WORK REQUEST:
Examine the material below. Gather every line in which the string "data" appears.

━━━━━━━━━━━━━━━━━━━━

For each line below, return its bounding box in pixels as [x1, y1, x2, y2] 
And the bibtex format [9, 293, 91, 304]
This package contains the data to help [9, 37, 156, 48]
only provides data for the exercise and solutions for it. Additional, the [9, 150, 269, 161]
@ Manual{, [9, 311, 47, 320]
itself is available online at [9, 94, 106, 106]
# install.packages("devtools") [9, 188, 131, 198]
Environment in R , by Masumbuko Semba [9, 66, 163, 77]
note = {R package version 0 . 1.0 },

━━━━━━━━━━━━━━━━━━━━

RESULT OF THIS TASK:
This package contains the data to help [9, 37, 156, 48]
only provides data for the exercise and solutions for it. Additional, the [9, 150, 269, 161]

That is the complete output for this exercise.